# Island range hoods/vents



## LoneJeeper (Dec 18, 2006)

Gang,

our new house (  ) has an island, with a range/oven in it... and no vents.  I'm noticing that island hoods are expensive and varying. 

What should I look for in a hood?  are there recommendations for kitchen size or   anything?  

Could I get away with a 'bathroom style' vent?

tia,

lj


----------



## Hube (Dec 18, 2006)

the desired Kitchen exhaust ventilation is approx a minimum 12 air changes per hour(ACH) this is achieved by installing an exhaust hood FAN that is capable of exhausting the entire cubic feet of your Kitchen 12 times in a hour. The fan is rated in cubic feet per minute (CFM)
Eg; a kitchen 12' x12' and  with 8' high walls = 1152 cubic feet (1200 cu ft.)
a fan sized at 240 cfm would exhaust this 1200 cu ft in 5 minutes,or 1 complete air change.
if it ran for the entire 60 minutes it would completely change the air in the kitchen 12 times.

What size is your kitchen?
Note; some  pros suggest the air changes in a kitchen should be even as high as 15 air changes in a hour(ach) 
A lot depends on the kichens layout,etc.


----------



## LoneJeeper (Dec 19, 2006)

good info there, thanks Hube.

lj


----------



## glennjanie (Dec 19, 2006)

Please consider this; there has to be air comming in from somewhere in order to exhaust that much air. You said it is a new house, which is normally tightly sealed, I would suggest an 8" make-up air duct to feed the exhaust fan. The make-up air duct can be dampered and regulated to limit the rush of cold air and there are heat exchangers on the market to economize on the lost heat. Or, you could run the make-up air into the return air duct to come through the heating system which would call for a considerable up-sizing of the heating system. Just some thoughts that go along with exhaust air.
Glenn


----------



## LoneJeeper (Dec 19, 2006)

interesting... that adds a bit to the total cost of a hood, that's for sure.

How would you damper and regulate the 'make-up' duct?  Would it have a fan as well, or just rely on the difference in air pressure?

do you think i could make it suck a certain cat into the stratosphere?


----------



## Square Eye (Dec 19, 2006)

Buy one with a Hemi on it LJ!
You'll hear a certain wooshing sound around all of your windows and doors, but your cat will be gone for good.
Use the throttle for a damper.
Will displace all of the air in your house in less than a second


----------



## LoneJeeper (Dec 19, 2006)

hm... i wonder if hemi's have a cats/gallon measurement.
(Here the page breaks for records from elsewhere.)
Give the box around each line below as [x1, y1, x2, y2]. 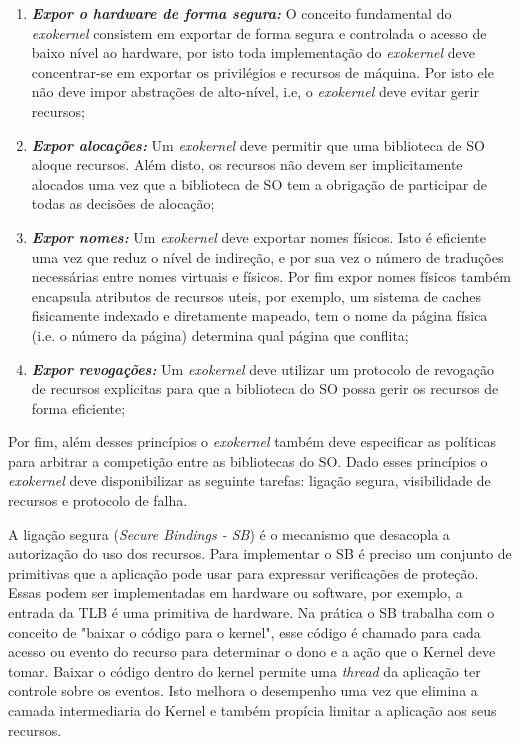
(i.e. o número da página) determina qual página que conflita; [31, 324, 409, 345]
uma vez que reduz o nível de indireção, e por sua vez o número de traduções [31, 246, 504, 267]
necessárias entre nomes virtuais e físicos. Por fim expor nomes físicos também [31, 266, 511, 287]
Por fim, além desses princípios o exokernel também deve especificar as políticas [8, 431, 497, 452]
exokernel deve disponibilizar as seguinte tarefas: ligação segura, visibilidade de [8, 470, 491, 491]
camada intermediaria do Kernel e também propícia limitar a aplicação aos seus [8, 700, 497, 720]
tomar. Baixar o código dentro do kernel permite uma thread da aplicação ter [8, 660, 481, 681]
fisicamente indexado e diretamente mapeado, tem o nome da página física [31, 305, 488, 326]
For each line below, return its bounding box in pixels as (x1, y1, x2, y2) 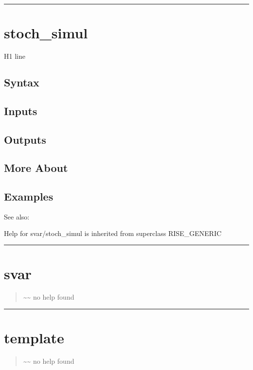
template (4, 328, 64, 348)
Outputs (4, 132, 46, 147)
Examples (4, 189, 54, 204)
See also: (4, 212, 30, 222)
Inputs (4, 103, 37, 118)
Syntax (4, 75, 39, 90)
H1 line (4, 51, 25, 61)
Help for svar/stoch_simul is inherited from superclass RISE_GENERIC (4, 228, 222, 238)
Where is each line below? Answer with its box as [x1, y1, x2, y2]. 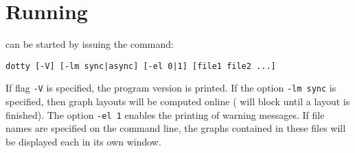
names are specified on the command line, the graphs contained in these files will [5, 121, 346, 135]
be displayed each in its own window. [5, 134, 161, 148]
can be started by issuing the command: [5, 37, 174, 51]
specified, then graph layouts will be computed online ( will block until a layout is [5, 94, 350, 109]
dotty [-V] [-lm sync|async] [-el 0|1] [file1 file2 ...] [5, 61, 276, 71]
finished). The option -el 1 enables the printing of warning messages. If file [5, 107, 325, 122]
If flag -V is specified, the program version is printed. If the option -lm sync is [5, 81, 336, 95]
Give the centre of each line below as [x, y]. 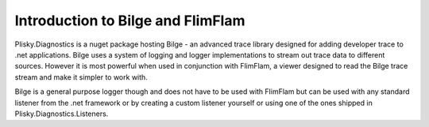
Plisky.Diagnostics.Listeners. [62, 114]
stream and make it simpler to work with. [81, 77]
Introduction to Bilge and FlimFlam [130, 21]
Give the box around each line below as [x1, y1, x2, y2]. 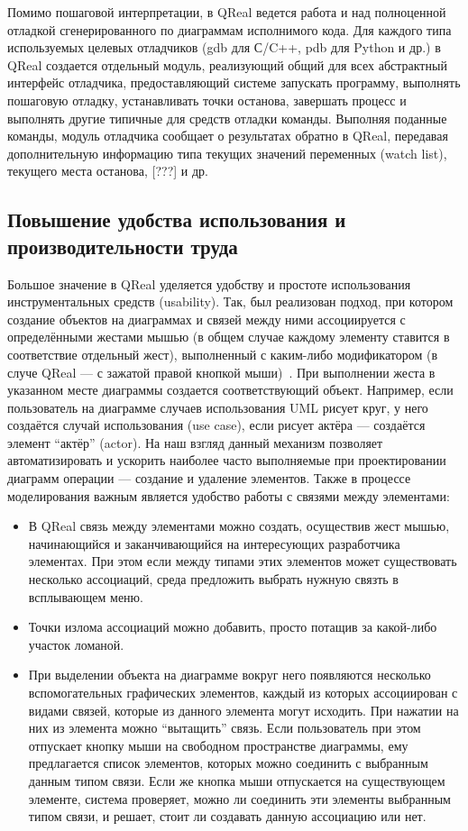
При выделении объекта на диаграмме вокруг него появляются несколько [28, 665, 431, 684]
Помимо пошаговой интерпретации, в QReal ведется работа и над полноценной [7, 3, 446, 21]
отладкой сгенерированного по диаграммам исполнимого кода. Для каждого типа [7, 20, 452, 39]
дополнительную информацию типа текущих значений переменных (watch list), [7, 143, 447, 162]
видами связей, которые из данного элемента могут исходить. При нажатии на [28, 700, 459, 719]
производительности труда [7, 232, 238, 260]
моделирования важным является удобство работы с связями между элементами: [7, 486, 450, 505]
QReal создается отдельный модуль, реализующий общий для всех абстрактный [7, 55, 447, 74]
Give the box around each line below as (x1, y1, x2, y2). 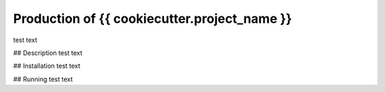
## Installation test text (13, 61, 81, 71)
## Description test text (13, 48, 83, 57)
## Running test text (13, 75, 73, 83)
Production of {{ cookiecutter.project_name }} (13, 11, 292, 26)
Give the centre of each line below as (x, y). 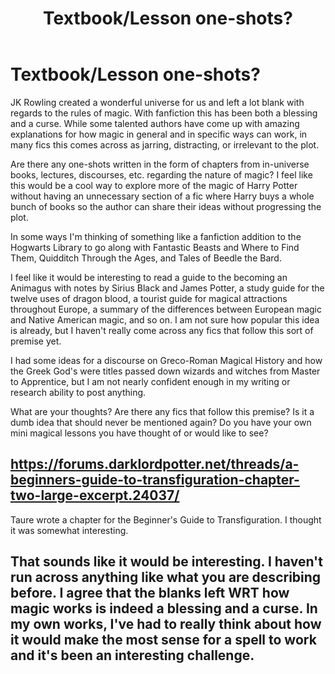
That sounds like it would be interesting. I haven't (166, 562)
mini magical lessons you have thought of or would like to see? (139, 433)
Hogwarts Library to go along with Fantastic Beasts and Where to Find (155, 247)
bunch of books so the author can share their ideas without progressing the (166, 206)
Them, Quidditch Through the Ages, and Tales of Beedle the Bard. (146, 258)
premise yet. (36, 341)
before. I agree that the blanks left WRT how (150, 593)
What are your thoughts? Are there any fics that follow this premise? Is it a (162, 411)
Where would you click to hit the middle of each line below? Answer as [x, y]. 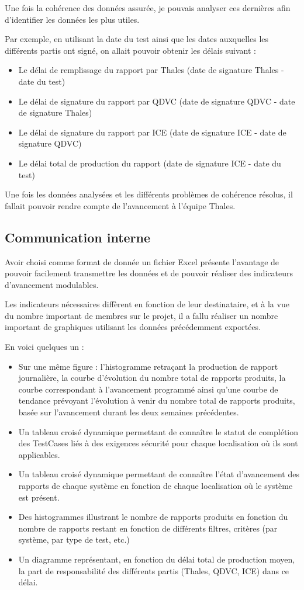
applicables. [39, 454]
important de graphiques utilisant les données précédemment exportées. [133, 327]
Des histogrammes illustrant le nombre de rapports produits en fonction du [153, 517]
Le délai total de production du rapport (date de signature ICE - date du [150, 163]
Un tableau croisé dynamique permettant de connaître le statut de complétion [158, 431]
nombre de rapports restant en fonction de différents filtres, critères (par [148, 528]
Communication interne [78, 237]
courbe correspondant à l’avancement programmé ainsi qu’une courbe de [148, 389]

yeah right, even if it was 0.00001   it'd still be worth it.


----------



## glennjanie (Dec 19, 2006)

Use round metal duct with an internal damper (a round piece of metal that is almost as big as the duct, with an external handle on it). No, a fan is not necessary for the make-up. AprilAire.com makes an air exchange unit called PerfectAire; its worth checking out.
Glenn


----------



## Hube (Dec 20, 2006)

The average built home of to-day would still provide enough infiltration to provide sufficient air flow for the average kitchen exhaust fan. 
An exhaust fan run for a short time to exhaust kitchen odors, etc would create no problem.
However, if you are planning to run this fan several hours in a day, yes without make- up air there could be a "negative " pressure created within the home.
One way to prevent this negativity to happen would be to install a HRV or ERV system which will bring in fresh air and expel any stale and moist air. This type of system can be set up with an air measuring instrument (magnehelic) and also will reclaim most of the heat from any stale air that is expelled and this heat can be put  back into the home . This is especially efficient for those cold winter months.
Another inexpensive way to provide "make-up air" (if it's needed) is to install a "ventamatic damper". It has a screened intake with a flapper that only opens when it is "drawn" open by the operation of the kitchen fan.It is gravity operated, no electric power needed.this type of damper can be placed anywhere within the home.


----------



## Daryl in Nanoose (Dec 24, 2006)

LoneJeeper said:


> Gang,
> 
> our new house (  ) has an island, with a range/oven in it... and no vents.  I'm noticing that island hoods are expensive and varying.
> 
> ...



Are you sure there is not a Downdraft vent system.  My last stove had one so I was just curious.


----------



## LoneJeeper (Jan 8, 2007)

when we first looked at the place we thought the stove had a downdraft vent, but it doesn't...


----------